Pictures are not repeated. Every line from the beginning of the entries through the one with "Prerequisites for Oracle" is restated exactly.

Dataset items
----------

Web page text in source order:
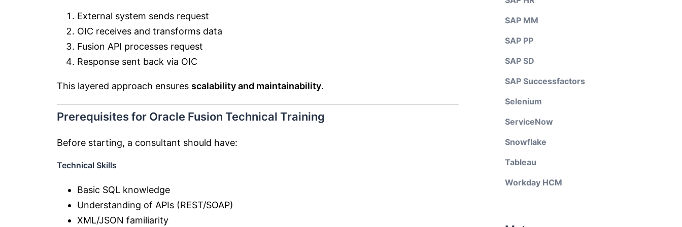
External system sends request
OIC receives and transforms data
Fusion API processes request
Response sent back via OIC
This layered approach ensures scalability and maintainability.
Prerequisites for Oracle Fusion Technical Training
Before starting, a consultant should have:
Technical Skills
Basic SQL knowledge
Understanding of APIs (REST/SOAP)
XML/JSON familiarity
SAP MM
SAP PP
SAP SD
SAP Successfactors
Selenium
ServiceNow
Snowflake
Tableau
Workday HCM
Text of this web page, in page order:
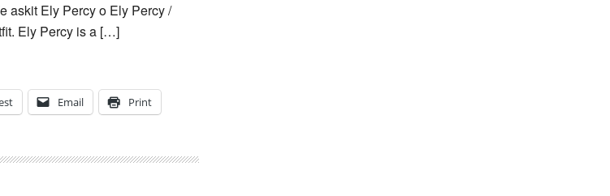
askit Ely Percy o Ely Percy /
Ely Percy is a […]
Email Print
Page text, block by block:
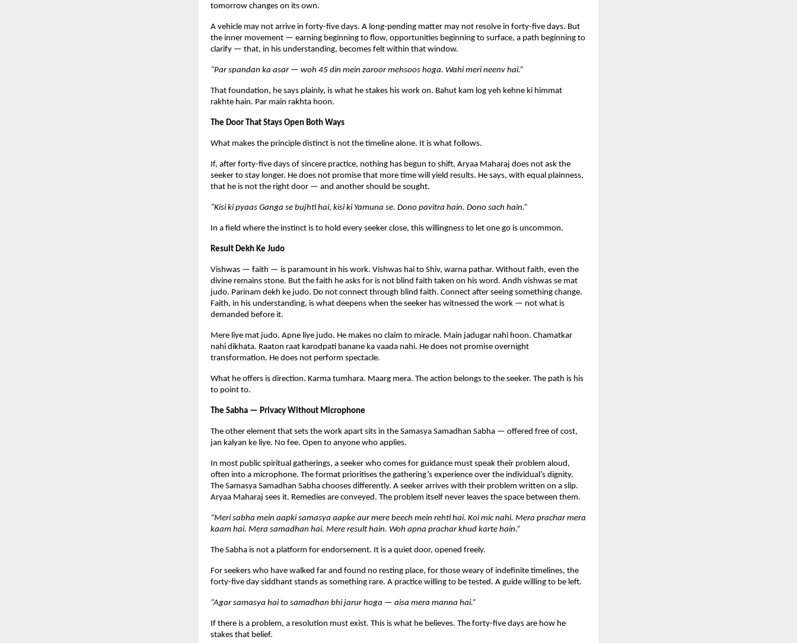
tomorrow changes on its own.
A vehicle may not arrive in forty-five days. A long-pending matter may not resolve in forty-five days. But
the inner movement — earning beginning to flow, opportunities beginning to surface, a path beginning to
clarify — that, in his understanding, becomes felt within that window.
“Par spandan ka asar — woh 45 din mein zaroor mehsoos hoga. Wahi meri neenv hai.”
That foundation, he says plainly, is what he stakes his work on. Bahut kam log yeh kehne ki himmat
rakhte hain. Par main rakhta hoon.
The Door That Stays Open Both Ways
What makes the principle distinct is not the timeline alone. It is what follows.
If, after forty-five days of sincere practice, nothing has begun to shift, Aryaa Maharaj does not ask the
seeker to stay longer. He does not promise that more time will yield results. He says, with equal plainness,
that he is not the right door — and another should be sought.
“Kisi ki pyaas Ganga se bujhti hai, kisi ki Yamuna se. Dono pavitra hain. Dono sach hain.”
In a field where the instinct is to hold every seeker close, this willingness to let one go is uncommon.
Result Dekh Ke Judo
Vishwas — faith — is paramount in his work. Vishwas hai to Shiv, warna pathar. Without faith, even the
divine remains stone. But the faith he asks for is not blind faith taken on his word. Andh vishwas se mat
judo. Parinam dekh ke judo. Do not connect through blind faith. Connect after seeing something change.
Faith, in his understanding, is what deepens when the seeker has witnessed the work — not what is
demanded before it.
Mere liye mat judo. Apne liye judo. He makes no claim to miracle. Main jadugar nahi hoon. Chamatkar
nahi dikhata. Raaton raat karodpati banane ka vaada nahi. He does not promise overnight
transformation. He does not perform spectacle.
What he offers is direction. Karma tumhara. Maarg mera. The action belongs to the seeker. The path is his
to point to.
The Sabha — Privacy Without Microphone
The other element that sets the work apart sits in the Samasya Samadhan Sabha — offered free of cost,
jan kalyan ke liye. No fee. Open to anyone who applies.
In most public spiritual gatherings, a seeker who comes for guidance must speak their problem aloud,
often into a microphone. The format prioritises the gathering’s experience over the individual’s dignity.
The Samasya Samadhan Sabha chooses differently. A seeker arrives with their problem written on a slip.
Aryaa Maharaj sees it. Remedies are conveyed. The problem itself never leaves the space between them.
“Meri sabha mein aapki samasya aapke aur mere beech mein rehti hai. Koi mic nahi. Mera prachar mera
kaam hai. Mera samadhan hai. Mere result hain. Woh apna prachar khud karte hain.”
The Sabha is not a platform for endorsement. It is a quiet door, opened freely.
For seekers who have walked far and found no resting place, for those weary of indefinite timelines, the
forty-five day siddhant stands as something rare. A practice willing to be tested. A guide willing to be left.
“Agar samasya hai to samadhan bhi jarur hoga — aisa mera manna hai.”
If there is a problem, a resolution must exist. This is what he believes. The forty-five days are how he
stakes that belief.
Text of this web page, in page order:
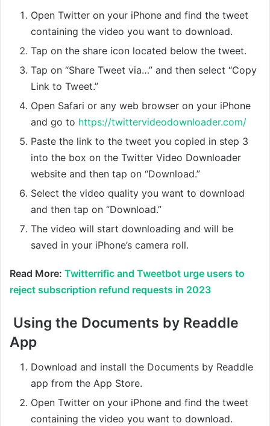
Open Twitter on your iPhone and find the tweet
containing the video you want to download.
Tap on the share icon located below the tweet.
Tap on “Share Tweet via…” and then select “Copy
Link to Tweet.”
Open Safari or any web browser on your iPhone
and go to https://twittervideodownloader.com/
Paste the link to the tweet you copied in step 3
into the box on the Twitter Video Downloader
website and then tap on “Download.”
Select the video quality you want to download
and then tap on “Download.”
The video will start downloading and will be
saved in your iPhone’s camera roll.
Read More: Twitterrific and Tweetbot urge users to
reject subscription refund requests in 2023
Using the Documents by Readdle
App
Download and install the Documents by Readdle
app from the App Store.
Open Twitter on your iPhone and find the tweet
containing the video you want to download.
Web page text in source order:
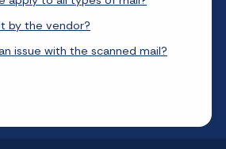
by the vendor?
issue with the scanned mail?
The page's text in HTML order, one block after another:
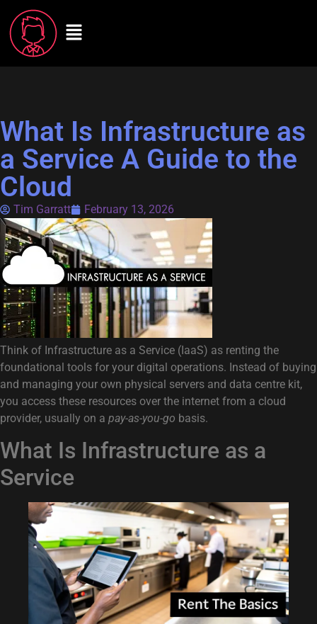
What Is Infrastructure as
a Service A Guide to the
Cloud
Tim Garratt February 13, 2026
Think of Infrastructure as a Service (IaaS) as renting the
foundational tools for your digital operations. Instead of buying
and managing your own physical servers and data centre kit,
you access these resources over the internet from a cloud
provider, usually on a pay-as-you-go basis.
What Is Infrastructure as a
Service
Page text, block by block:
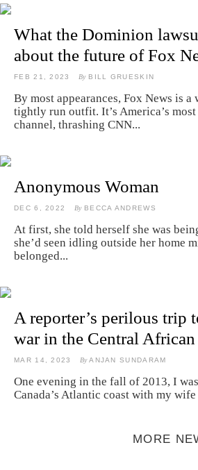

----------

- [Reply to the task]:
Web page text in source order:
External system sends request
OIC receives and transforms data
Fusion API processes request
Response sent back via OIC
This layered approach ensures scalability and maintainability.
Prerequisites for Oracle Fusion Technical Training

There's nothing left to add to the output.